I don’t normally take my kids grocery shopping with me, but today I thought, “Oh, why not?” Then my 6yo grabbed a whisk from a display of cooking utensils and yelled “It’s time for your daily beating!” at my 9yo and I was like, “OH, RIGHT.”
99% of the time I have zero understanding of how people are using “iykyk”. “Eating some ice cream iykyk.” Well I certainly thought I knew about ice cream. I thought *everybody* knew about ice cream
Me: I don’t run.
Bees: Let’s see.
How to be a politician: 1. Tell people what you’re going to do 2. Don’t do it 3. Change the subject.
imagine you’re in a heated argument with a Wiccan and they start lighting candles.
Husband: Want to go for a run?
Me: You know I don’t run.
Also me: *sees a food truck and takes off running*
Me, literally climbing out of a dumpster: Can I give you some personal advice?
*i open my briefcase, take out a picture of a block of velveeta cheese & slide it across the table to my financial manager*
how can i purchase one of these?
Pardon the mess, the dog startled me and I threw my shrimp scampi into the ceiling fan
#InternationalWomensDay is just a holiday hallmark made up to sell more women
The most important thing I learned in life, and I can’t stress enough, it doesn’t matter where you went to college.
The only thing that matters is that you’re really hot.
Debbie on Facebook tagged me in some game and said “don’t disappoint me” so I blocked her.
*wonders if any of my friends snorted tide when I was a teen since we didn’t have tide pods*
Stop giving me life advice, people who don’t know how crocodiles have sex.
[in the backyard enjoying the morning sounds of nature] ahh the forest creatures are mad the football team lost.
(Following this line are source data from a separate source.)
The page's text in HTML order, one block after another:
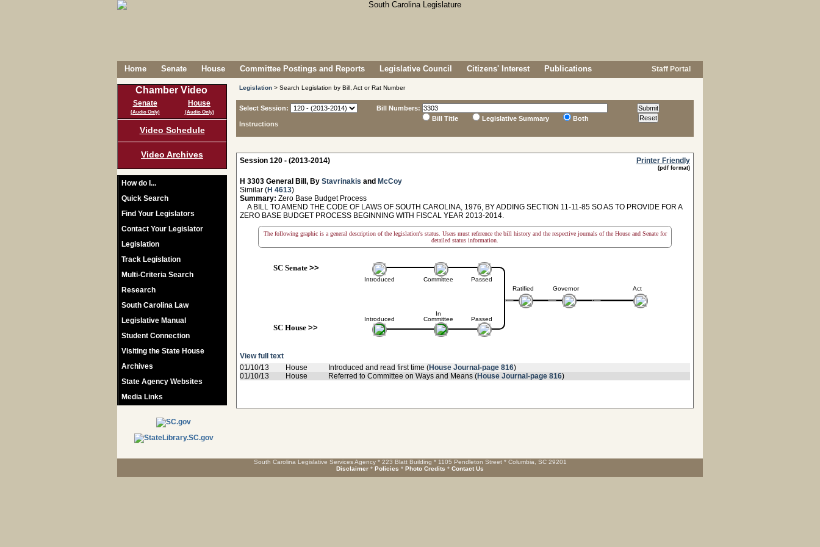
Home Senate House Committee Postings and Reports Legislative Council Citizens' Interest Publications Staff Portal
Chamber Video
Senate
(Audio Only)
House
(Audio Only)
Video Schedule
Video Archives
How do I...
Quick Search
Find Your Legislators
Contact Your Legislator
Legislation
Track Legislation
Multi-Criteria Search
Research
South Carolina Law
Legislative Manual
Student Connection
Visiting the State House
Archives
State Agency Websites
Media Links
Legislation > Search Legislation by Bill, Act or Rat Number
Select Session:
Instructions
Bill Numbers:
Bill Title
Legislative Summary Both
Session 120 - (2013-2014) Printer Friendly
(pdf format)
H 3303 General Bill, By Stavrinakis and McCoy
Similar (H 4613)
Summary: Zero Base Budget Process
A BILL TO AMEND THE CODE OF LAWS OF SOUTH CAROLINA, 1976, BY ADDING SECTION 11-11-85 SO AS TO PROVIDE FOR A
ZERO BASE BUDGET PROCESS BEGINNING WITH FISCAL YEAR 2013-2014.
The following graphic is a general description of the legislation's status. Users must reference the bill history and the respective journals of the House and Senate for
detailed status information.
SC Senate>>
Introduced
Introduced
SC House>>
Committee
In
Committee
Passed
Passed
Ratified Governor Act
View full text
01/10/13
House Introduced and read first time (House Journal-page 816)
01/10/13
House Referred to Committee on Ways and Means (House Journal-page 816)
South Carolina Legislative Services Agency * 223 Blatt Building * 1105 Pendleton Street * Columbia, SC 29201
Disclaimer * Policies * Photo Credits * Contact Us

Conspiracy theory: If they really want to catch Big Foot, why don’t they look at the factory where Christmas stockings are made?
The only way I’m coming to your wedding is if YOU get ME a gift. You just found lifelong love, I think I deserve a blender more than you do.
this morning a coworker told me “why don’t u make like a tree & leaf” & all I could think of as a comeback was “yeah, well why don’t u make like a coffee & fridge” (we were in the break room), so do I just quit now or what
Went to the farmers market this morning but they didn’t have any farmers I liked
One time in jail and I asked someone what her favorite cheese was and she said shredded.
Me: So, what do you look for in a guy?
Her: Someone tall.
Me: I’m over six feet.
Her: Someone who likes to travel.
Me: I’ve been to Japan.
Her: Someone with a steady job.
Me: I’ve been working since 1954.
Her: You’re Godzilla, aren’t you?
Me: What? No… *Eats a train*
If you cry every day in your relationship.. sit down, take a deep breath & ask yourself, “Am I dating a Human or an Onion?”
Watching someone cook is really sexy.
But I recommend you make sure they are unconscious before you put them in the pan.
white people eradicated entire populations for spices and yet the bay leaf remains a mystery
WIFE: Please stop.
ME: Stop what?
WIFE: Singing in the shower.
ME: What’s the big deal?
WIFE: You’re scaring everyone at Home Depot.
I turn to my freezer as I fill up an ice cube tray with water. “Hey, can you do me a solid?”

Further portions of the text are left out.